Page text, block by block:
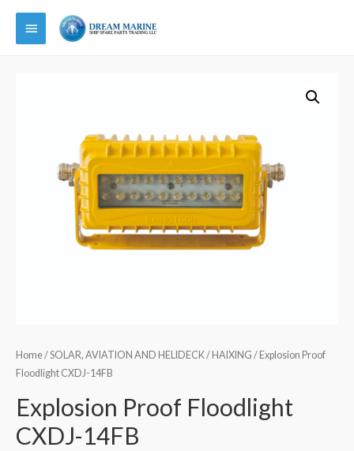
Main
Home/SOLAR, AVIATION AND HELIDECK/ HAIXING / Explosion Proof
Floodlight CXDJ-14FB
Explosion Proof Floodlight
CXDJ-14FB
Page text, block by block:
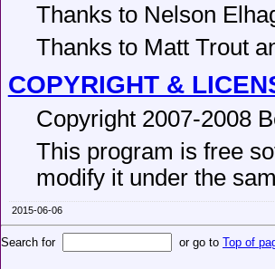
Thanks to Nelson
Thanks to Matt Trout
COPYRIGHT &
Copyright 2007-2008
This program is free
modify it under the
2015-06-06
Search for or go to Top of
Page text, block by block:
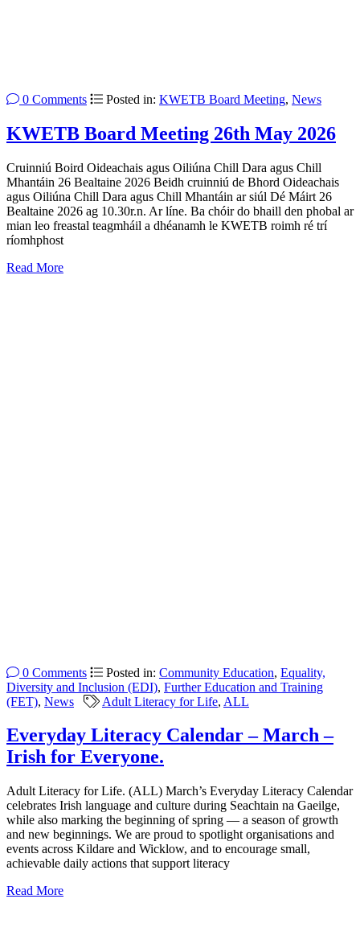
0 Comments Posted in: KWETB Board Meeting, News
KWETB Board Meeting 26th May 2026
Cruinniú Boird Oideachais agus Oiliúna Chill Dara agus Chill
Mhantáin 26 Bealtaine 2026 Beidh cruinniú de Bhord Oideachais
agus Oiliúna Chill Dara agus Chill Mhantáin ar siúl Dé Máirt 26
Bealtaine 2026 ag 10.30r.n. Ar líne. Ba chóir do bhaill den phobal ar
mian leo freastal teagmháil a dhéanamh le KWETB roimh ré trí
ríomhphost
Read More
0 Comments Posted in: Community Education, Equality,
Diversity and Inclusion (EDI), Further Education and Training
(FET), News Adult Literacy for Life, ALL
Everyday Literacy Calendar – March –
Irish for Everyone.
Adult Literacy for Life. (ALL) March’s Everyday Literacy Calendar
celebrates Irish language and culture during Seachtain na Gaeilge,
while also marking the beginning of spring — a season of growth
and new beginnings. We are proud to spotlight organisations and
events across Kildare and Wicklow, and to encourage small,
achievable daily actions that support literacy
Read More
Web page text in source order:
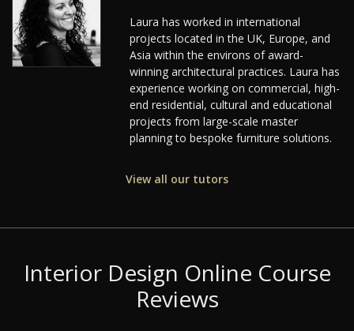
Laura has worked in international
projects located in the UK, Europe, and
Asia within the environs of award-
winning architectural practices. Laura has
experience working on commercial, high-
end residential, cultural and educational
projects from large-scale master
planning to bespoke furniture solutions.
View all our tutors
Interior Design Online Course
Reviews
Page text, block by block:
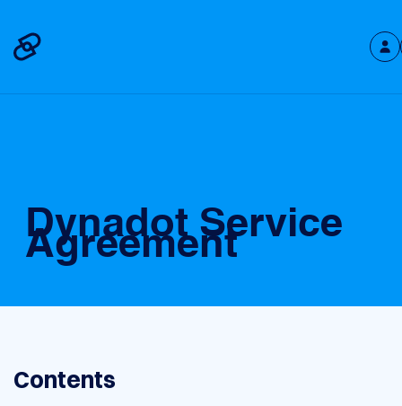
Dynadot Service
Agreement
Contents
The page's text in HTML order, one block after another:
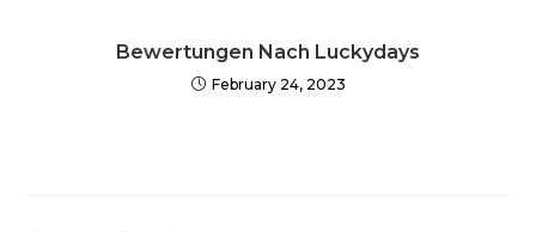
Bewertungen Nach Luckydays
February 24, 2023
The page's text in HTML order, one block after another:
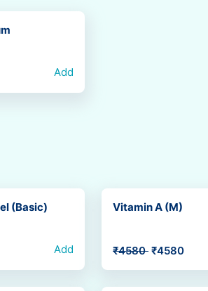
Add
(Basic)
Add
Vitamin A (M)
₹4580 ₹4580
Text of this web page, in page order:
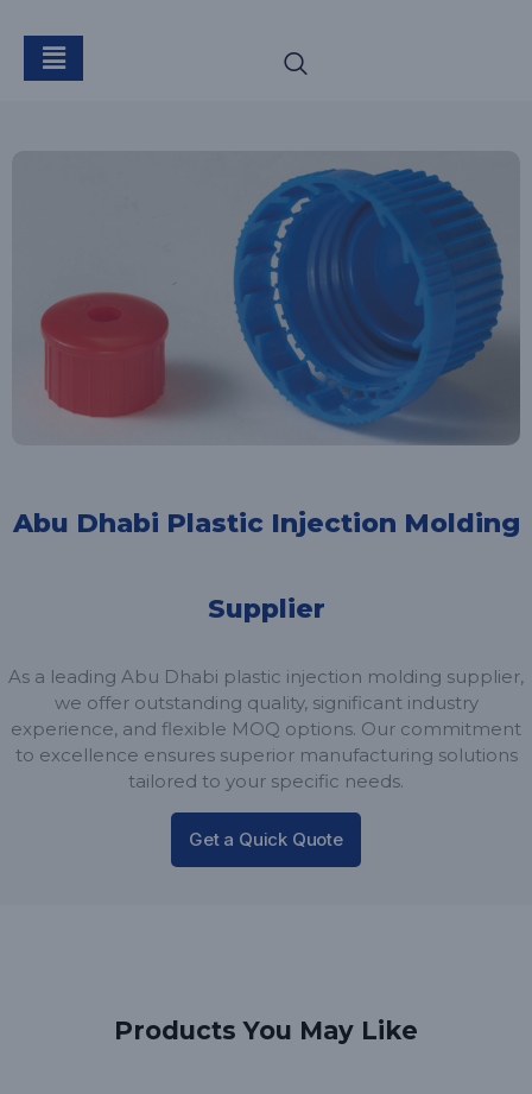
Abu Dhabi Plastic Injection Molding
Supplier
As a leading Abu Dhabi plastic injection molding supplier,
we offer outstanding quality, significant industry
experience, and flexible MOQ options. Our commitment
to excellence ensures superior manufacturing solutions
tailored to your specific needs.
Get a Quick Quote
Products You May Like
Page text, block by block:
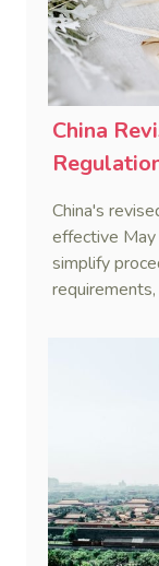
China
China's
effective
simplify
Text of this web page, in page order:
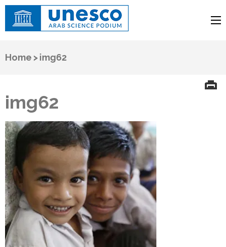
Arab Science Podium
Home >img62
img62
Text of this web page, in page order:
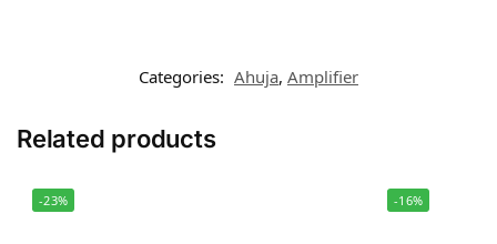
Categories: Ahuja, Amplifier
Related products
-23% -16%
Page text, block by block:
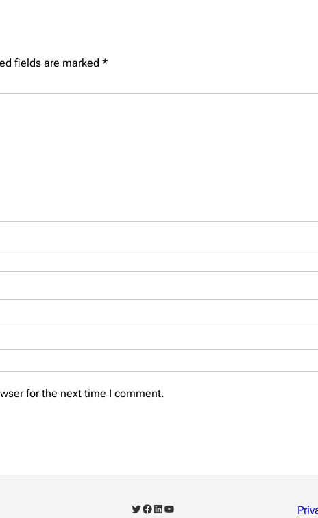
fields are marked *
for the next time I comment.
Twitter Facebook LinkedIn YouTube
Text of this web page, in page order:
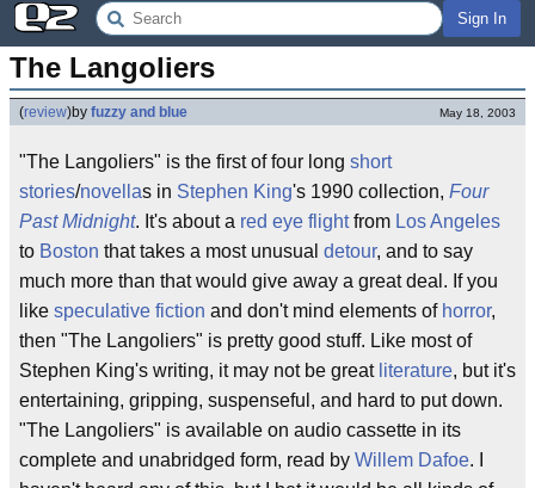
Sign In
The Langoliers
(review)by fuzzy and blue May 18, 2003
"The Langoliers" is the first of four long short
stories/novellas in Stephen King's 1990 collection, Four
Past Midnight. It's about a red eye flightfrom Los Angeles
to Boston that takes a most unusual detour, and to say
much more than that would give away a great deal. If you
like speculative fiction and don't mind elements of horror,
then "The Langoliers" is pretty good stuff. Like most of
Stephen King's writing, it may not be great literature, but it's
entertaining, gripping, suspenseful, and hard to put down.
"The Langoliers" is available on audio cassette in its
complete and unabridged form, read by Willem Dafoe. I
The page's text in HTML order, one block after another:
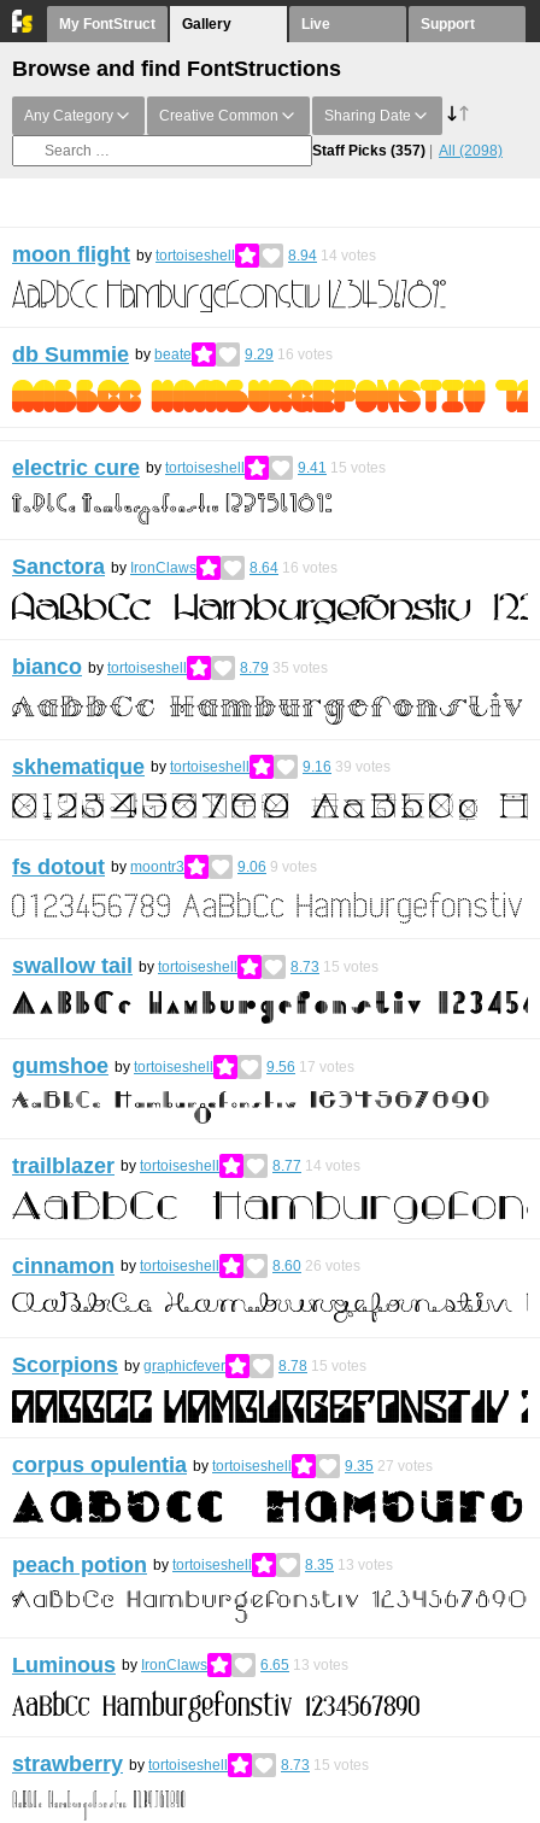
My FontStruct Gallery Live Support
Browse and find FontStructions
Any Category Creative Common Sharing Date
Staff Picks (357) All (2098)
moon flight by tortoiseshell 8.94 14 votes
db Summie by beate 9.29 16 votes
electric cure by tortoiseshell 9.41 15 votes
Sanctora by IronClaws 8.64 16 votes
bianco by tortoiseshell 8.79 35 votes
skhematique by tortoiseshell 9.16 39 votes
fs dotout by moontr3 9.06 9 votes
swallow tail by tortoiseshell 8.73 15 votes
gumshoe by tortoiseshell 9.56 17 votes
trailblazer by tortoiseshell 8.77 14 votes
cinnamon by tortoiseshell 8.60 26 votes
Scorpions by graphicfever 8.78 15 votes
corpus opulentia by tortoiseshell 9.35 27 votes
peach potion by tortoiseshell 8.35 13 votes
Luminous by IronClaws 6.65 13 votes
strawberry by tortoiseshell 8.73 15 votes
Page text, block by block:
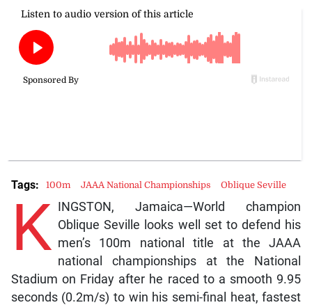
K INGSTON, Jamaica—World champion
Oblique Seville looks well set to defend his
men’s 100m national title at the JAAA
national championships at the National
Stadium on Friday after he raced to a smooth 9.95
seconds (0.2m/s) to win his semi-final heat, fastest
Tags: 100m JAAA National Championships Oblique Seville
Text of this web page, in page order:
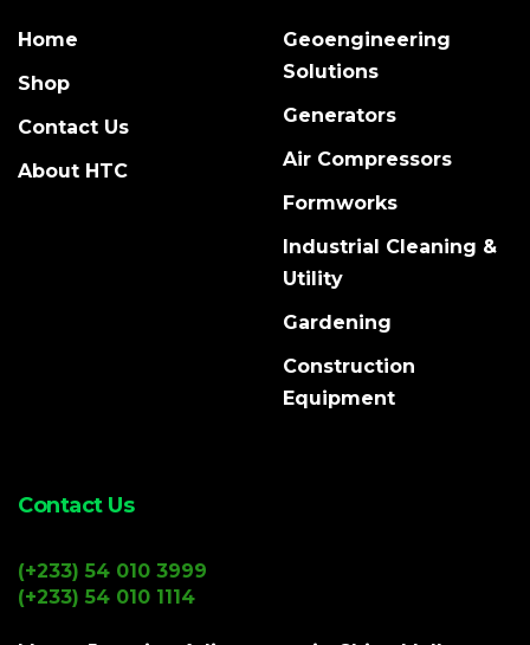
Home
Shop
Contact Us
About HTC
Geoengineering
Solutions
Generators
Air Compressors
Formworks
Industrial Cleaning &
Utility
Gardening
Construction
Equipment
Contact Us
(+233) 54 010 3999
(+233) 54 010 1114
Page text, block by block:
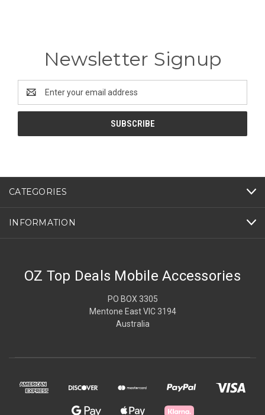
Newsletter Signup
Address
CATEGORIES
INFORMATION
OZ Top Deals Mobile Accessories
PO BOX 3305
Mentone East VIC 3194
Australia
------------------------------------
_Task goal_. Repeat the lines above, starting at the first and stopping after the line that holds "Diversity and Inclusion", with the pictures left out.

_Problem solution_.
Page text, block by block:
Main
Home/SOLAR, AVIATION AND HELIDECK/ HAIXING / Explosion Proof
Floodlight CXDJ-14FB
Explosion Proof Floodlight
CXDJ-14FB
Page text, block by block:
Thanks to Nelson
Thanks to Matt Trout
COPYRIGHT &
Copyright 2007-2008
This program is free
modify it under the
2015-06-06
Search for or go to Top of
Page text, block by block:
0 Comments Posted in: KWETB Board Meeting, News
KWETB Board Meeting 26th May 2026
Cruinniú Boird Oideachais agus Oiliúna Chill Dara agus Chill
Mhantáin 26 Bealtaine 2026 Beidh cruinniú de Bhord Oideachais
agus Oiliúna Chill Dara agus Chill Mhantáin ar siúl Dé Máirt 26
Bealtaine 2026 ag 10.30r.n. Ar líne. Ba chóir do bhaill den phobal ar
mian leo freastal teagmháil a dhéanamh le KWETB roimh ré trí
ríomhphost
Read More
0 Comments Posted in: Community Education, Equality,
Diversity and Inclusion (EDI), Further Education and Training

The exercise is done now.